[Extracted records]
::::

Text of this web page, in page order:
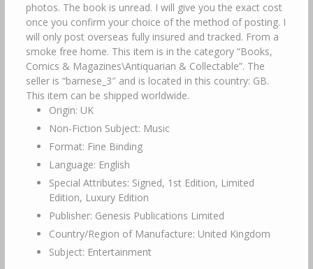
photos. The book is unread. I will give you the exact cost
once you confirm your choice of the method of posting. I
will only post overseas fully insured and tracked. From a
smoke free home. This item is in the category “Books,
Comics & Magazines\Antiquarian & Collectable”. The
seller is “barnese_3″ and is located in this country: GB.
This item can be shipped worldwide.
Origin: UK
Non-Fiction Subject: Music
Format: Fine Binding
Language: English
Special Attributes: Signed, 1st Edition, Limited
Edition, Luxury Edition
Publisher: Genesis Publications Limited
Country/Region of Manufacture: United Kingdom
Subject: Entertainment

::::

> _Exercise aim_: Would you filter the records and copy each line that contains the word "Limited"?

> _Output for this exercise_:
Special Attributes: Signed, 1st Edition, Limited
Publisher: Genesis Publications Limited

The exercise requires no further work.